Nail Proximal Fold Stem Cells (NPFSCs) Participate In Nail Growth, Orchestrating Enhanced Digit Regeneration via BMP Signaling Activation

Abstract

Abstract Rodent and primate digit tips exhibit a remarkable regenerative capacity following amputation, driven by highly proliferative nail stem cells (NSCs) with active canonical Wnt signaling. Recently, a distinct, slow-cycling population of bi-functional nail proximal fold stem cells (NPFSCs) has been identified, contributing to both peri-nail epidermis and nail plate (NP). Here, we demonstrate that NPFSCs actively participate in nail growth, orchestrating digit regeneration, with BMP signaling serving as a key regulator. Inhibition of BMP resulted in an epidermalized NP-like structure with limited regeneration due to impaired Wnt pathway activation in the nail matrix cells.
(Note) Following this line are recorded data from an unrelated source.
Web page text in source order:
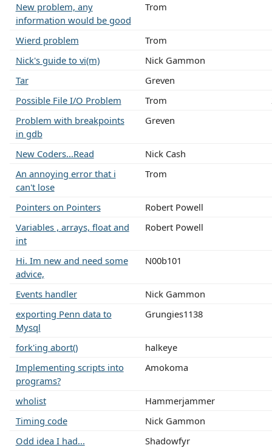
New problem, any
information would be good
Trom
Wierd problem
Trom
Nick's guide to vi(m)
Nick Gammon
Tar
Greven
Possible File I/O Problem
Trom
Problem with breakpoints
in gdb
Greven
New Coders...Read
Nick Cash
An annoying error that i
can't lose
Trom
Pointers on Pointers
Robert Powell
Variables , arrays, float and
int
Robert Powell
Hi. Im new and need some
advice,
N00b101
Events handler Nick Gammon
exporting Penn data to
Mysql
Grungies1138
fork'ing abort()
halkeye
Implementing scripts into
programs?
Amokoma
wholist
Hammerjammer
Timing code
Nick Gammon
Odd idea I had...
Shadowfyr
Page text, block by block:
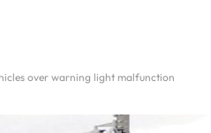
over warning light malfunction
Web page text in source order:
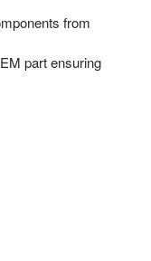
from
part ensuring
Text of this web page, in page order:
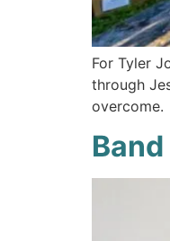
For Tyler
through
overcome.
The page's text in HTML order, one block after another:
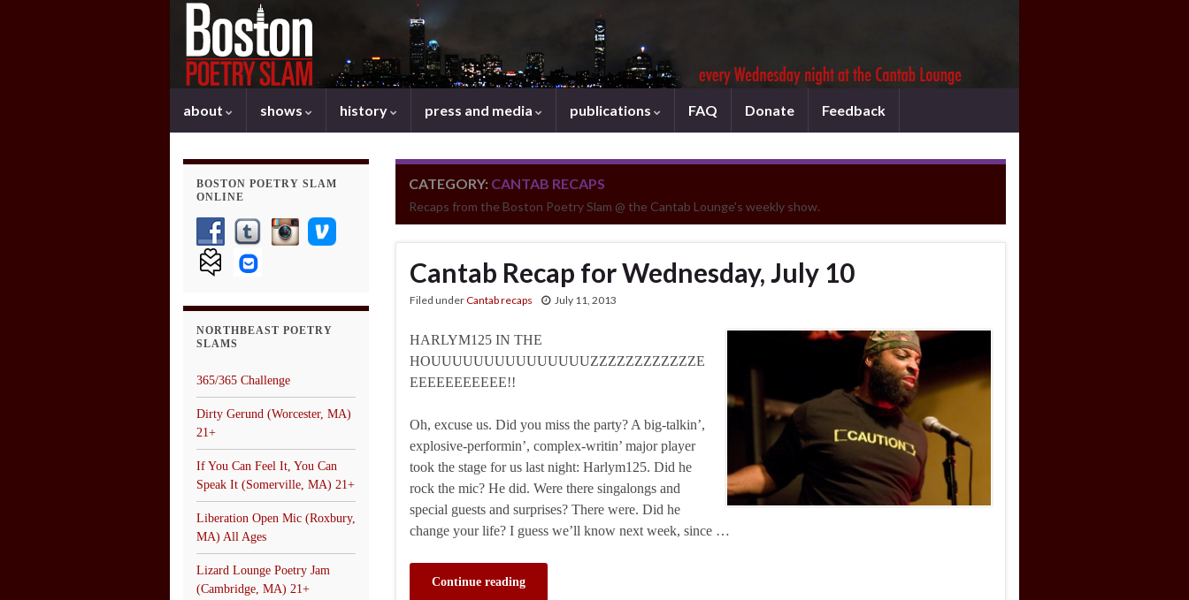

Conversely, BMP activation enhanced NPFSCs’ involvement in the nail matrix and significantly promoted digit regeneration. We further revealed that enhanced BMP activity not only accelerated nail and bone regrowth but also extended the regenerative boundary proximally, enabling full regeneration after up to ∼60% removal of the distal phalanx (P3). Moreover, in BMP gain-of-function (GoF) models, extreme proximal amputation, removing the majority of the P3, still permitted partial NP regeneration despite the absence of bone reconstruction. Finally, we isolated and cultured lineage-traced NPFSCs and transplanted them into immunocompromised mice, where they integrated into the nail proximal fold and contributed to nail matrix progenitors during regeneration. Transplanted NPFSCs retained their regenerative capacity in vivo, highlighting their therapeutic potential. Collectively, our findings identify a pivotal role of BMP signaling in mediating NPFSC-driven digit regeneration, reveal BMP-Wnt cross-talk as essential to this process, and provide a framework for enhancing regenerative outcomes in previously non-regenerative contexts following traumatic amputation.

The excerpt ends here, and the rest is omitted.